**Your task:** Print the entries exactly; skip the pictures.

**The data:**

□ □ □ □ □

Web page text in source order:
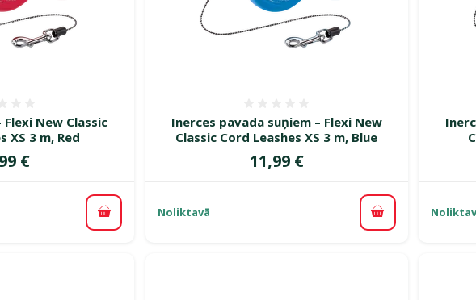
New Classic
XS 3 m, Red
€
Pievienot grozam
Inerces pavada suņiem – Flexi New
Classic Cord Leashes XS 3 m, Blue
Cena
11,99 €
Noliktavā Pievienot
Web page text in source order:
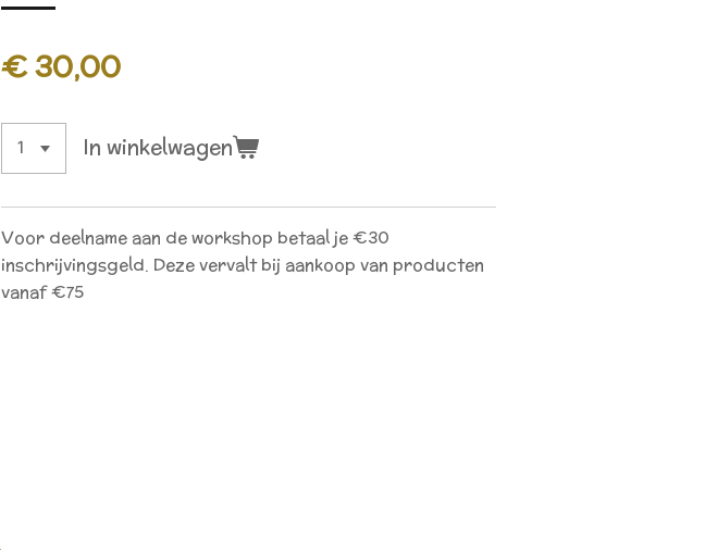
€ 30,00
In winkelwagen
Voor deelname aan de workshop betaal je €30
inschrijvingsgeld. Deze vervalt bij aankoop van producten
vanaf €75
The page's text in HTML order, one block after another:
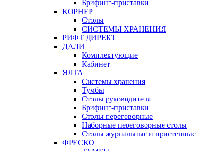
Брифинг-приставки
КОРНЕР
Столы
СИСТЕМЫ ХРАНЕНИЯ
РИФТ ДИРЕКТ
ДАЛИ
Комплектующие
Кабинет
ЯЛТА
Системы хранения
Тумбы
Столы руководителя
Брифинг-приставки
Столы переговорные
Наборные переговорные столы
Столы журнальные и пристенные
ФРЕСКО
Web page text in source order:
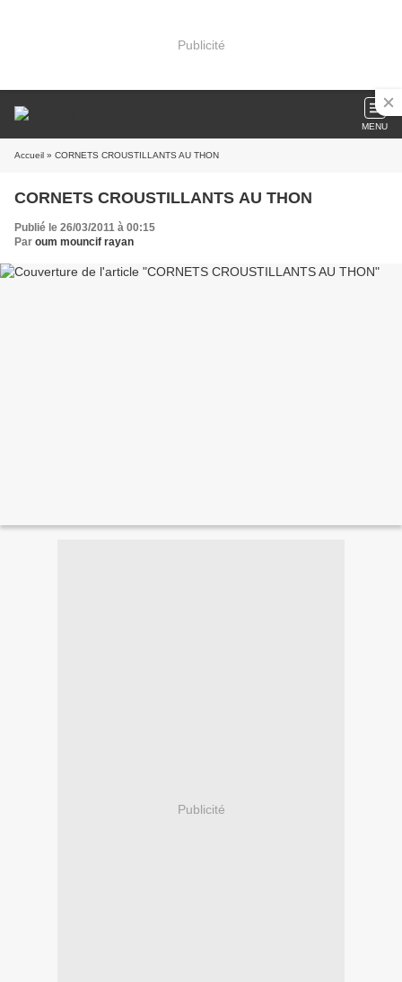
Publicité
MENU
Accueil » CORNETS CROUSTILLANTS AU THON
CORNETS CROUSTILLANTS AU THON
Publié le 26/03/2011 à 00:15
Par oum mouncif rayan
Publicité
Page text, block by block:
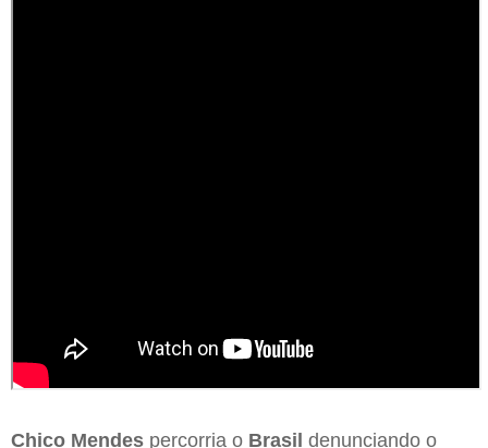
Chico Mendes percorria o Brasil denunciando o
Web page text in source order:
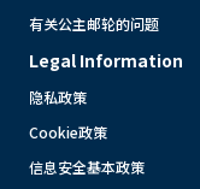
有关公主邮轮的问题
Legal Information
隐私政策
Cookie政策
信息安全基本政策
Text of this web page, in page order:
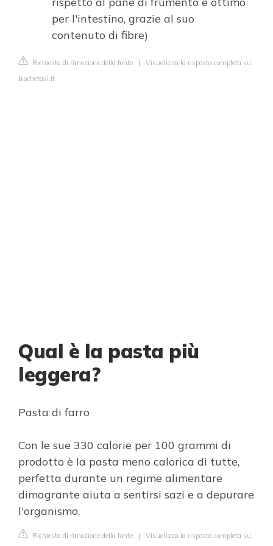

□ □ □ □ □

**Solution to this problem:**
Web page text in source order:
New Classic
XS 3 m, Red
€
Pievienot grozam
Inerces pavada suņiem – Flexi New
Classic Cord Leashes XS 3 m, Blue
Cena
11,99 €
Noliktavā Pievienot
Web page text in source order:
€ 30,00
In winkelwagen
Voor deelname aan de workshop betaal je €30
inschrijvingsgeld. Deze vervalt bij aankoop van producten
vanaf €75
The page's text in HTML order, one block after another:
Брифинг-приставки
КОРНЕР
Столы
СИСТЕМЫ ХРАНЕНИЯ
РИФТ ДИРЕКТ
ДАЛИ
Комплектующие
Кабинет
ЯЛТА
Системы хранения
Тумбы
Столы руководителя
Брифинг-приставки
Столы переговорные
Наборные переговорные столы
Столы журнальные и пристенные
ФРЕСКО
Web page text in source order:
Publicité
MENU
Accueil » CORNETS CROUSTILLANTS AU THON
CORNETS CROUSTILLANTS AU THON
Publié le 26/03/2011 à 00:15
Par oum mouncif rayan
Publicité
Page text, block by block:
Chico Mendes percorria o Brasil denunciando o
Web page text in source order:
有关公主邮轮的问题
Legal Information
隐私政策
Cookie政策
信息安全基本政策
Text of this web page, in page order:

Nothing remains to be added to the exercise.